Load the German and English spaCy models

In [5]:
spacy_de = spacy.load('de_core_news_sm')
spacy_en = spacy.load('en_core_web_sm')


create the tokenizers

In [6]:
def tokenize_de(text):
  return [t.text for t in spacy_de.tokenizer(text)]

def tokenize_en(text):
  return [t.text for t in spacy_en.tokenizer(text)]

create the source and target fields

In [7]:
SRC = Field(tokenize = tokenize_de,init_token = '<sos>',eos_token='<eos>',lower = True)
TRG = Field(tokenize = tokenize_en,init_token = '<sos>',eos_token='<eos>',lower = True)



Load the data

In [8]:
train_data,valid_data,test_data=Multi30k.splits(exts=('.de','.en'),fields=(SRC,TRG))

downloading training.tar.gz


training.tar.gz: 100%|██████████| 1.21M/1.21M [00:01<00:00, 866kB/s] 


downloading validation.tar.gz


validation.tar.gz: 100%|██████████| 46.3k/46.3k [00:00<00:00, 235kB/s]


downloading mmt_task1_test2016.tar.gz


mmt_task1_test2016.tar.gz: 100%|██████████| 66.2k/66.2k [00:00<00:00, 219kB/s]

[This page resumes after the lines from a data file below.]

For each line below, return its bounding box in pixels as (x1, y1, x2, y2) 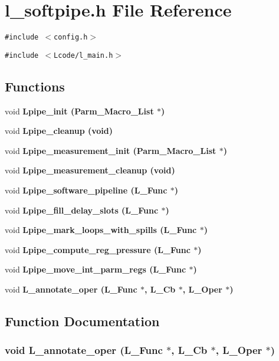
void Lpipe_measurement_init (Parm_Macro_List (5, 144, 216, 156)
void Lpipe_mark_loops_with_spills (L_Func (5, 224, 197, 236)
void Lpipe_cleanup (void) (5, 124, 113, 137)
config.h (54, 33, 88, 42)
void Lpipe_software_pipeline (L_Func (5, 184, 168, 196)
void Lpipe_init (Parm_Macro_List (5, 104, 154, 117)
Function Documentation (5, 311, 160, 330)
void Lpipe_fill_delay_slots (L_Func (5, 204, 159, 216)
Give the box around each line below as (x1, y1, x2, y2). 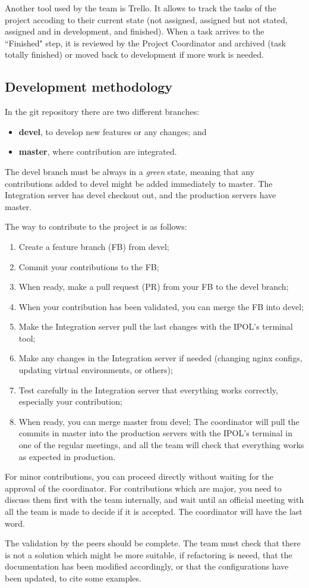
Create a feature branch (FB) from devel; (18, 240, 169, 252)
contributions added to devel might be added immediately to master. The (5, 177, 273, 189)
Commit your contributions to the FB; (18, 260, 159, 273)
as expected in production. (18, 450, 116, 462)
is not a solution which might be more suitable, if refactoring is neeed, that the (5, 548, 292, 561)
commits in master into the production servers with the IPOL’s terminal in (18, 427, 293, 439)
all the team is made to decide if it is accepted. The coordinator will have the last (5, 505, 302, 518)
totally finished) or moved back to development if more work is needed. (5, 48, 264, 61)
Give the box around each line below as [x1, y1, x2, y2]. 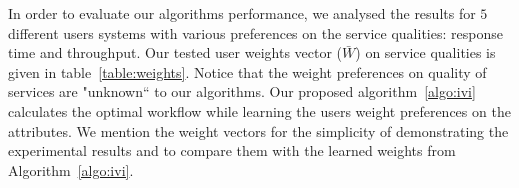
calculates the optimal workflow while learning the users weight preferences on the [8, 100, 511, 121]
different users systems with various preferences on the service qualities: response [8, 22, 503, 43]
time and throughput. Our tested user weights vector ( [8, 42, 343, 63]
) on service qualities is [355, 42, 496, 63]
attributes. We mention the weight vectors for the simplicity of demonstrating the [8, 120, 509, 141]
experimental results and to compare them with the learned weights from [8, 140, 456, 161]
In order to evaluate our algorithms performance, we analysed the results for [8, 3, 476, 23]
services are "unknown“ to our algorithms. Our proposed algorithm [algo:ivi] [8, 81, 476, 102]
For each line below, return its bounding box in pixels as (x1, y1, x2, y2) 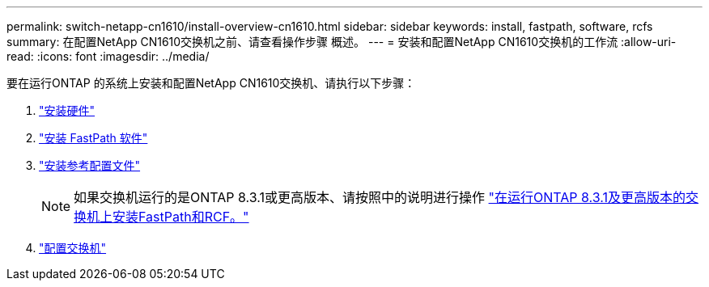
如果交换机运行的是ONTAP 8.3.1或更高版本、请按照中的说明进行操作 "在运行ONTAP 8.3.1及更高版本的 (74, 189, 686, 205)
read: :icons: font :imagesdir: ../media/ (6, 49, 210, 63)
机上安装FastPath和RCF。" (87, 209, 249, 225)
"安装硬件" (39, 103, 96, 117)
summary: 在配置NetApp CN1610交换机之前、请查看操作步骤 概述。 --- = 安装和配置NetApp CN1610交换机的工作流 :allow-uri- (6, 35, 677, 49)
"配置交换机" (39, 241, 107, 255)
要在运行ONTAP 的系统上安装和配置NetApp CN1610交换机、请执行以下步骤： (6, 76, 416, 90)
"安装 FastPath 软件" (39, 131, 148, 145)
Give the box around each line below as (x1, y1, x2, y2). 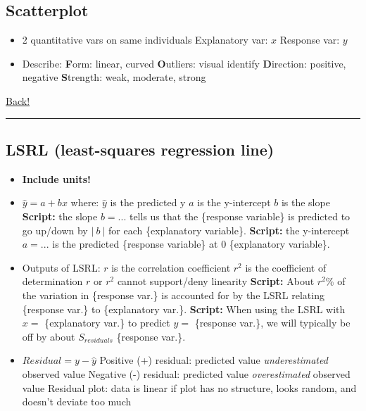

Build the vocabulary and Define the device

In [9]:
SRC.build_vocab(train_data,min_freq=2)
TRG.build_vocab(train_data,min_freq=2)
device = torch.device('cuda' if torch.cuda.is_available() else 'cpu')

Create the iterators

In [68]:
BATCH_SIZE = 128

train_iterator, valid_iterator, test_iterator = BucketIterator.splits(
    (train_data, valid_data, test_data), 
    batch_size = BATCH_SIZE,
    device = device)

create the encoder class

In [69]:
from thinc.layers.bidirectional import bidirectional
class Encoder(nn.Module):
  def __init__(self,input_dim,emb_dim,enc_hid_dim,dec_hid_dim,dropout):

    super().__init__()

    self.embedding= nn.Embedding(input_dim,emb_dim)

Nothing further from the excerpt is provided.